● **Records supplied**:
--- START ---

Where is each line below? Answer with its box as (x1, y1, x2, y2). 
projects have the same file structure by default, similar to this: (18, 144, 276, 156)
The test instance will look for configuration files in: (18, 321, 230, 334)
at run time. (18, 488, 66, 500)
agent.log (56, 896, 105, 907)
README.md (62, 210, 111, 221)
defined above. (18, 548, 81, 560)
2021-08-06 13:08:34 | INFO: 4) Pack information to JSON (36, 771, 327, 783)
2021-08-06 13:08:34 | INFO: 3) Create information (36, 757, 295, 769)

--- END ---
--- START ---

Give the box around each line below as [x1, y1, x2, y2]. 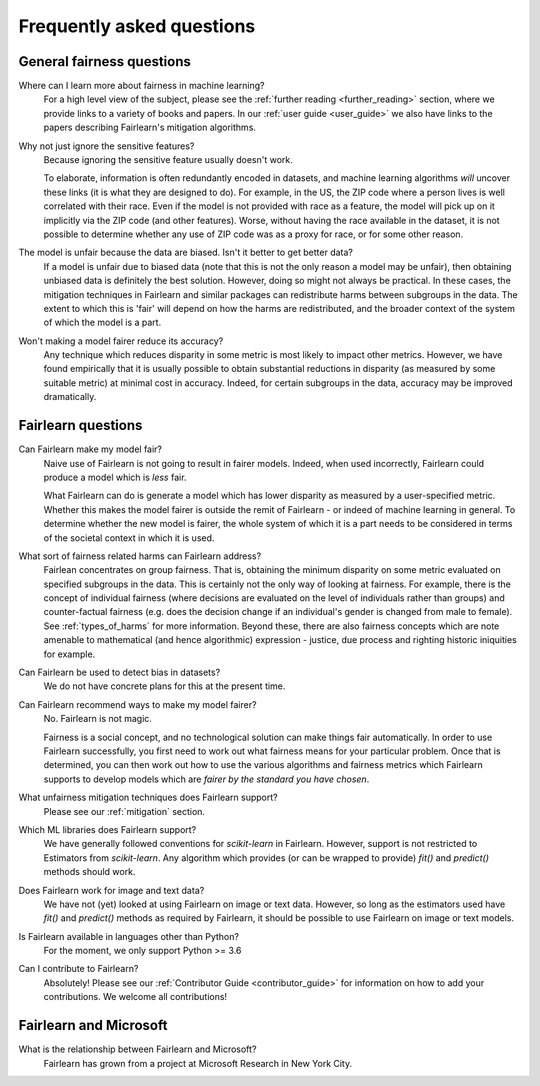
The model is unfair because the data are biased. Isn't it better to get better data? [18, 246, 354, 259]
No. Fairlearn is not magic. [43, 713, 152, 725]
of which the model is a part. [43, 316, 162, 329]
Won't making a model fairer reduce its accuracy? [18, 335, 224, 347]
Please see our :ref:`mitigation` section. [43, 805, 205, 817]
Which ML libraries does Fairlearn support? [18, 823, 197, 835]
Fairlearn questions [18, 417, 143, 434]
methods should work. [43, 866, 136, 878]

--- END ---

● **Work required**:
Lines containing "INFO": tally them across the records above and give the total alone.

● **Answer space**:
2